Several items have come over my desk (?) in the last few days which together point to the growing importance of techniques for programmatically promoting data from unstructured documents, including web pages.
The Economist had a piece about Autonomy, the search sofware company a while ago.
Yet the most important reason for Autonomy’s success is that it is riding a long-term trend in computing. Corporate computing was once all about “structured data” such as payroll records or sales figures. Now, however, computers are also able to crunch “unstructured” data, such as documents, e-mails and photographs. And the quantity of such data has exploded: more than 80% of a typical company’s information is now unstructured, according to some estimates. Firms that can extract meaning from this digital pile will have a big advantage. [Software in the recession | Out on its own | The Economist]
Here is how the article describes what Autonomy does: “Using complex algorithms, they are able to extract ideas from all kinds of data, be it text, audio or video–even if these ideas are expressed in different terms.”.
Several of my colleagues have looked at the OpenCalais web service from Thomson Reuters. Here is the blurb from their website:
The Calais Web Service automatically creates rich semantic metadata for the content you submit – in well under a second. Using natural language processing, machine learning and other methods, Calais analyzes your document and finds the entities within it. But, Calais goes well beyond classic entity identification and returns the facts and events hidden within your text as well. [How Does Calais Work? | OpenCalais]
I got a note from Krista Thomas of Thomson Reuters about Media Cloud, an initiative of the Berkman Center at Harvard which uses Calais. This is an adventurous initiative which aims to provide tools to track trends in the media …
For each story from a given news source, the system automatically assigns relevant terms to that article. These terms, and the stories they describe, are then explored in relation to the rest of the interconnected network of media sources. Sources may cluster together around specific topics, or diverge.
In its most ambitious incarnation, Media Cloud might ultimately identify new memes as they emerge in the media ecosystem. By combining massive data collection with novel clustering techniques, we may be able to identify thousands of instances of new ideas emerging from one corner the media ecosystem and spreading to other parts – or failing to spread. [Media Cloud » About]
Finally, a colleague circulated a note about Microsoft Research’s EntityCube initiative …
The need for collecting and understanding Web information about a real-world entity (such as a person or a product) currently is fulfilled manually through search engines. But the information about a single entity might appear in thousands of Web pages. Even if a search engine could find all the relevant Web pages about an entity, the user would need to sift through all the pages to get a complete view of the entity. EntityCube is an entity search and summarization system that efficiently generates summaries of Web entities from billions of crawled Web pages. The summarized information is used to build an object-level search engine about people, locations, and organizations and explore their relationships. [EntityCube – Microsoft Research]

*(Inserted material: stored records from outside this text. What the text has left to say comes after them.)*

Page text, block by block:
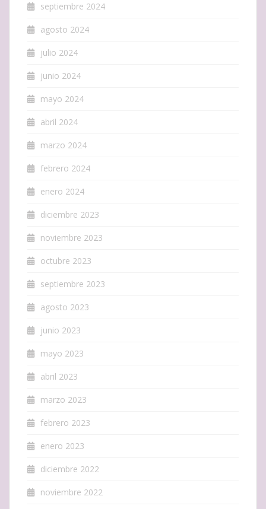
septiembre 2024
agosto 2024
julio 2024
junio 2024
mayo 2024
abril 2024
marzo 2024
febrero 2024
enero 2024
diciembre 2023
noviembre 2023
octubre 2023
septiembre 2023
agosto 2023
junio 2023
mayo 2023
abril 2023
marzo 2023
febrero 2023
enero 2023
diciembre 2022
noviembre 2022
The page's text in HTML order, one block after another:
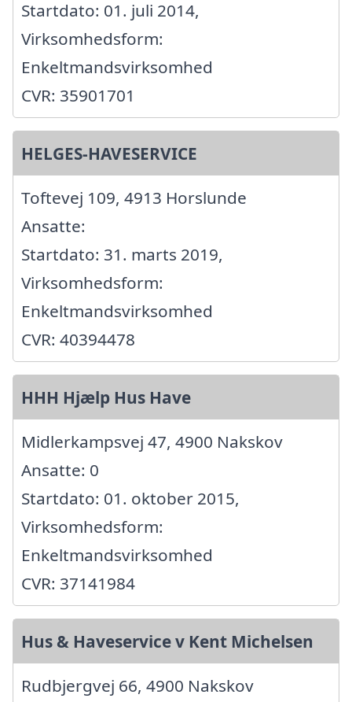
Startdato: 01. juli 2014,
Virksomhedsform:
Enkeltmandsvirksomhed
CVR: 35901701
HELGES-HAVESERVICE
Toftevej 109, 4913 Horslunde
Ansatte:
Startdato: 31. marts 2019,
Virksomhedsform:
Enkeltmandsvirksomhed
CVR: 40394478
HHH Hjælp Hus Have
Midlerkampsvej 47, 4900 Nakskov
Ansatte: 0
Startdato: 01. oktober 2015,
Virksomhedsform:
Enkeltmandsvirksomhed
CVR: 37141984
Hus & Haveservice v Kent Michelsen
Rudbjergvej 66, 4900 Nakskov

These are all very different: but they are symptomatic of a major interest in extracting meaningful content from masses of unstructured data through various programmatic techniques.

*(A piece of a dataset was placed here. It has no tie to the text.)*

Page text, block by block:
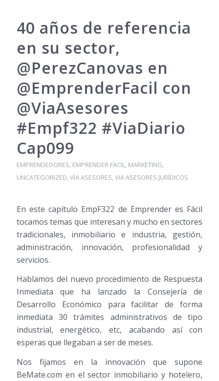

This is something of interest to all organizations — including universities. In this context, I was struck by this comment in the Taiga 2009 provocative statements:
4. … knowledge management will be identified as a critical need on campus and will be defined much more broadly than libraries have defined it. The front door for all information inquiries will be at the university level. Libraries will have a small information service role. [Taiga. Provocative Statements (after the meeting)
February 20, 2009 – PDF]
Now, this is intended to be provocative ;-), but it is worth thinking about what sorts of techniques will be useful to manage campus information and where the library should be thinking about developing capacities. And indeed, libraries themselves are also managing more digital materials – eprints, web pages, digitized materials, … – where the current metadata creation model does not scale and programmatic promotion of metadata, entity identification, and so on, becomes more important.